# Service Station Stop Over



## mike-n-helen (Aug 26, 2013)

We'll be heading off to France this summer and will be sailing from Dover. It's a long drive down there from way up north so we were planning to stop a service station overnight on the way down once I got fed up of driving and we have crossed the Dartford crossing.

Never having stopped anywhere other than campsites or car park in Rothbury on Boxing day night I was wondering if anybody has had any problems stopping at a services? Is it safe, can you do it, the websites mention cars and HGV's are MH welcome??

Thanks,

Mike


----------



## barryd (May 9, 2008)

Are you not in the CC or C&CC? The nicer choice would be to find a CL / CS five van site somewhere convenient on the way down. Thats what I would do. They are everywhere. If I want to break a journey up I can nearly always find one somewhere just off the motorway for £5-£10. 

I think you need to be careful of charges etc on Service stations not to mention the noise and of course there are many that say your more at risk of getting robbed on one.


----------



## Zozzer (Aug 13, 2006)

Service Stations have a maximum stay, usually 2 hours with heavy penalties for going over.

My advice is park up on Marine Parade at Dover. It's not official, but the police turn a blind eye to parking overnight. We use it quite often, even when using the Eurotunnel, early morning or late at night.


----------



## caulkhead (Jul 25, 2007)

Zozzer said:


> Service Stations have a maximum stay, usually 2 hours with heavy penalties for going over.
> 
> My advice is park up on Marine Parade at Dover. It's not official, but the police turn a blind eye to parking overnight. We use it quite often, even when using the Eurotunnel, early morning or late at night.


Not all service-stations have a max of 2 hours! Some allow overnight parking - for a fee of course. It depends on which company run the services and what their particular policy is. That said, Barry's suggestion would be more preferable for me.

Caulkhead


----------



## barryd (May 9, 2008)

Actually as pointed out. If your past the Dartford Crossing your only an hour from Dover. Marine parade or up at the monument would be a good idea if you can carry on for another hour otherwise as said once your east of the M25 its pretty rural so a CL site or even a wild spot should be possible off the motorway.


----------



## Jeannette (Aug 7, 2012)

Marine parade for us as well.
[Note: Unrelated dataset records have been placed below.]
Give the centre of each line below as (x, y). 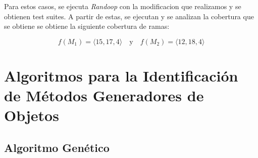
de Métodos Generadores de (104, 95)
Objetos (32, 115)
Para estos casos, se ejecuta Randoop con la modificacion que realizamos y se (123, 6)
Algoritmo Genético (57, 147)
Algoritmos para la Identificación (121, 75)
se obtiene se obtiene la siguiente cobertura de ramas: (87, 26)
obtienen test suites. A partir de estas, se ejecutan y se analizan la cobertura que (129, 16)
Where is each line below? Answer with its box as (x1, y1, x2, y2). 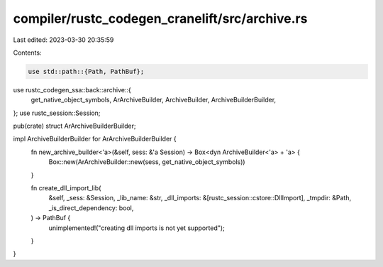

Nice curry house a minutes walk away as well.


----------



## fatbuddha (Aug 7, 2006)

can I make a slight amendment to the Marine Parade thing please?

overnighting on Marine Parade is not allowed but it is on Waterloo Crescent which leads into Marine Parade. there are clearly marked bays for m/h's on Waterloo Crescent so don't be tempted to drive and park further along on Marine Parade or you risk getting ticketed there.

there's is also a quiet aire at the Canterbury Park & Ride park to the south of the city - good food pub next door as well


----------



## peejay (May 10, 2005)

Don't know your route but there is a free car park at Thaxted, just off the M11 that specifically allows motorhomes overnight, we've used it before, you can arrive at any time no problems..

http://www.thaxted.co.uk/content/how-reach-thaxted

http://www.motorhomefacts.com/modules.php?name=Campsites&op=display_results&csid=12304

About 2 - 2.5 hours drive to Dover from there.

Pete


----------



## Morphology (Jul 23, 2010)

+1 for Waterloo Crescent and the New Dover Road P&R at Canterbury. Stayed at both many times.

If we're being *really* pedantic about it, then it's the Esplanade (rather than Waterloo Crescent or Marine Parade) which has the marked Caravan bays. Here: 51.120071, 1.312865 and note that it is pay and display between 9am and 6pm (free overnight).

If it's a nice day, then it's great to wake up to the view over the inner harbour.

Cullins Yard is a good pub on the yacht Marina in Dover.

Personally I hate staying in service stations - too much coming & going, lights, noise to say nothing of the expense.

Morph


----------



## KeithChesterfield (Mar 12, 2010)

There are a couple of roads to park up in Hythe to stay overnight if you're using either the Ferry or Eurotunnel – it's only a 10 minute drive to the Eurotunnel Terminal and 20 minutes to Dover.

Please leave me a space on Sunday night!

:wav: :wav: :wav:


----------



## javea (Jun 8, 2007)

You could stay at The Drum Inn which is just off the motorway 20 minutes to the tunnel.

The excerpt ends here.